What interested me in Louise de la Vallière

A reader wrote:

“I enjoyed the book very much–you did the near impossible–you brought Louise Vallière to life and made her a comprehensible and touching character to modern eyes.

“Usually in most histories on Louis XIV, she is presented as crying ninny who goes off to a convent when Louis moves into Versailles, but you actually made her life interesting.”

For me it was the contrast of the conventional portrait of Louise as—as the reader says—a “crying ninny” and wall-flower, together with the accounts of her amazing ability on horseback and as a hunter that provoked my curiosity.

“What’s wrong with this picture?” I thought.

And thus began my consuming interest in her.

Louise captured my interest because of her horsemanship, and the romance of her relationship to the Sun King.
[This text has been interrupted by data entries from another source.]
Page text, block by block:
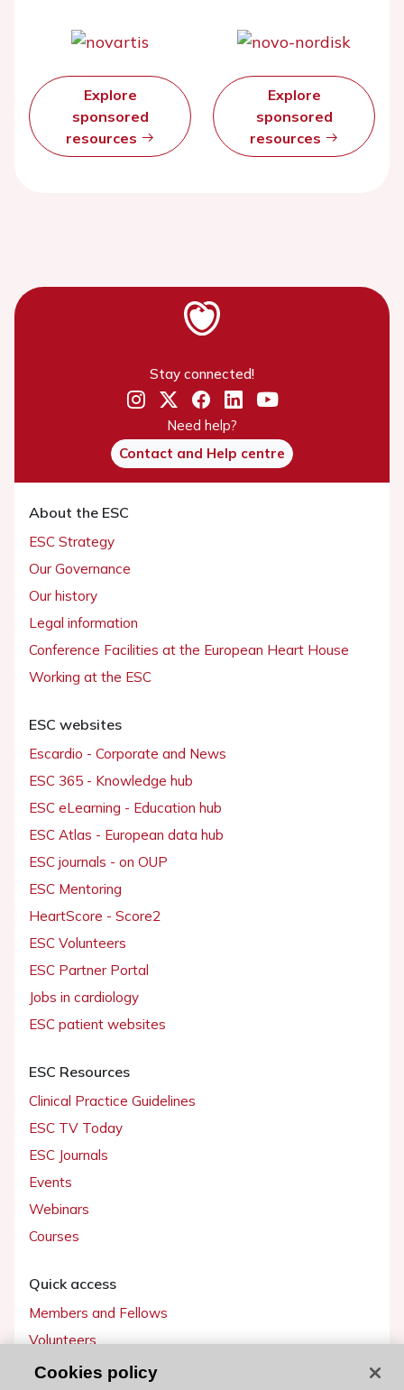
Explore
sponsored
resources
Explore
sponsored
resources
Stay connected!
Need help?
Contact and Help centre
About the ESC
ESC Strategy
Our Governance
Our history
Legal information
Conference Facilities at the European Heart House
Working at the ESC
ESC websites
Escardio - Corporate and News
ESC 365 - Knowledge hub
ESC eLearning - Education hub
ESC Atlas - European data hub
ESC journals - on OUP
ESC Mentoring
HeartScore - Score2
ESC Volunteers
ESC Partner Portal
Jobs in cardiology
ESC patient websites
ESC Resources
Clinical Practice Guidelines
ESC TV Today
ESC Journals
Events
Webinars
Courses
Quick access
Members and Fellows
Volunteers
Patients
Cookies policy
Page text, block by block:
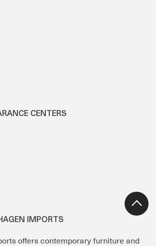
CENTERS
IMPORTS
offers contemporary furniture and

She was unsophisticated, a tomboy, from the lower nobility—an unlikely young woman to capture the heart of a powerful and charismatic man like the Sun King (the rock star of kings).

How did this come about?

Most of all, I wondered how a young woman at that time would acquire such a high level of skill riding horses. Today she would be considered at an Olympic level of accomplishment.

There were so many unanswered questions. She is described as timid, something of a wall flower; yet how did does jive with her prowess on horseback? She was a daring horsewoman, a mistress to the Sun King, a Carmelite nun. The combination of these qualities intrigued me.